Note: In order to "do something with digit here," you may need to pass in an additional parameter (e.g. if you want to add the digit to a list).
Optimization
Since your goal is to extract every digit from a number, rather than only one specific digit (as the basic formula assumes), this algorithm may be optimized to extract digits in order LSD->MSD so as to avoid the need for exponentiation at each step. (this approach original given here by #AdityaK ...please upvote them if you use it)
static public void extractDigits(int num) {
if (num == 0) { // base case
return;
}
else { // recursive case
int digit = num % 10;
/* do something with digit here */
extractDigits(num / 10); // recurse
}
}
Note: Any negative number should be converted to a positive number before passing it to this method.
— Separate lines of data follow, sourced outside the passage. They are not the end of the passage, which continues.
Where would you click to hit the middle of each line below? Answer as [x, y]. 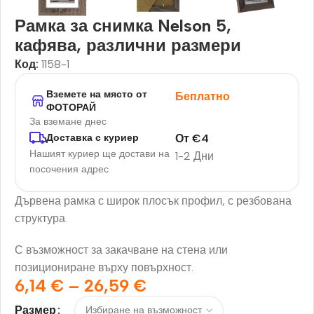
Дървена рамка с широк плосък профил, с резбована [153, 200]
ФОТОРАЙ [71, 107]
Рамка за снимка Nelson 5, [123, 25]
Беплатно [203, 96]
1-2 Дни [195, 156]
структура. [41, 218]
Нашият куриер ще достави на [100, 153]
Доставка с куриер [93, 138]
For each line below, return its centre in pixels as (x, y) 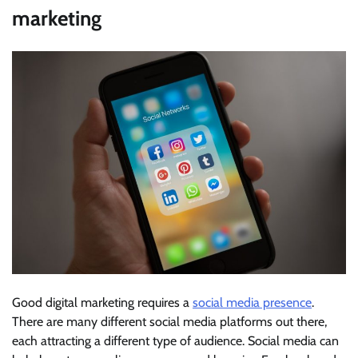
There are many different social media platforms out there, (169, 321)
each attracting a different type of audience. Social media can (175, 340)
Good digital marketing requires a (102, 302)
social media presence (252, 302)
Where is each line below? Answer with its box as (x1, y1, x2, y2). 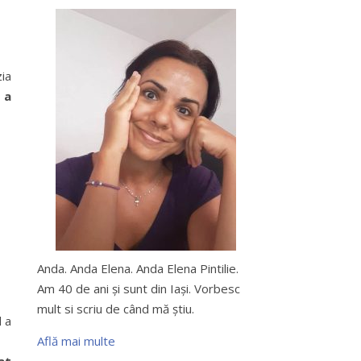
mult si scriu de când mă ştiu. (37, 301, 194, 317)
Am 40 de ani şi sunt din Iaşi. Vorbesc (37, 280, 240, 297)
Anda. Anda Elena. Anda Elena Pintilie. (37, 260, 239, 276)
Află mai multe (37, 333, 115, 349)
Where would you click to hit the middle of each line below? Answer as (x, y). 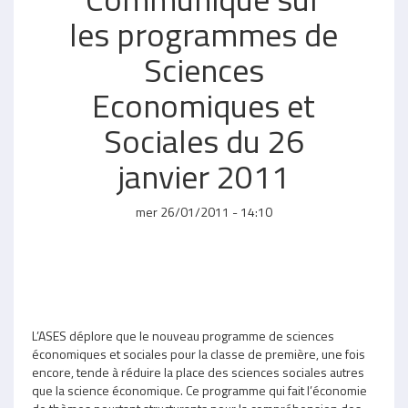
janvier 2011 (204, 176)
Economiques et (204, 105)
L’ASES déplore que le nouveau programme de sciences (183, 335)
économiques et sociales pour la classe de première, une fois (199, 353)
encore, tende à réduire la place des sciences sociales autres (198, 372)
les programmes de (204, 34)
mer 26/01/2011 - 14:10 (204, 211)
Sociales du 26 (204, 140)
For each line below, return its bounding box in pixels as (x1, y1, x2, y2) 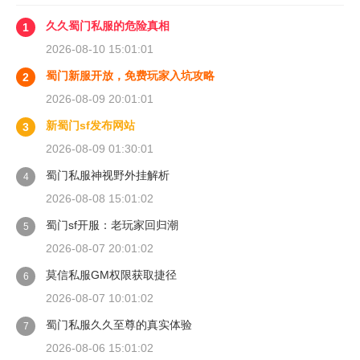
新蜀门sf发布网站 (46, 119, 135, 133)
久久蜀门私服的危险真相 (46, 19, 170, 33)
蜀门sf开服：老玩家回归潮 (46, 219, 178, 232)
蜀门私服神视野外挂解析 (46, 169, 170, 182)
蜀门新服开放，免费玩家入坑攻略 (46, 69, 215, 83)
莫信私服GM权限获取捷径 (46, 268, 177, 282)
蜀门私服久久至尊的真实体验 (46, 318, 192, 332)
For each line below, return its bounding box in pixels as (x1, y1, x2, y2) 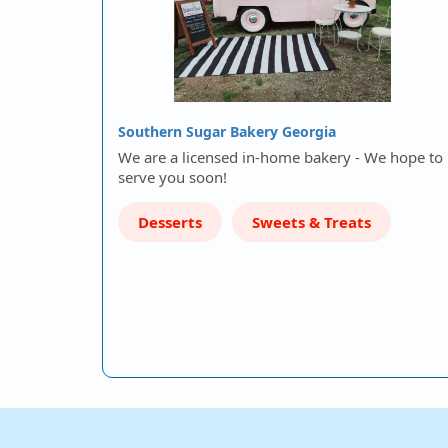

Here's the code to recursively extract numbers from an integer. It will be in reverse order.
import java.util.*;
public class HelloWorld{
static void extractNumbers(int n, List<Integer> l) {
if(n==0)
return;
else {
l.add(n%10);
extractNumbers(n/10, l);
}
}
public static void main(String []args){
List<Integer> result = new ArrayList<Integer>();
extractNumbers(456789,result);
System.out.println(result);
}
}
Hope it helps.
I would do something like this:-
public static void main (String[] args) throws java.lang.Exception
{
// your code goes here
int num=23456;
int numSize=5;
rec(num,numSize);
}
public static void rec(int num, int numSize){
if(numSize==0)
return;
int divideBy=(int)Math.pow(10,(numSize-1));
int out=(int)(num/divideBy);
System.out.println(out);
rec((num-out*divideBy),(numSize-1));
return;
}
See the output from here: http://ideone.com/GR3l5d
This can be easily done by using the for loop by converting the array elements into string.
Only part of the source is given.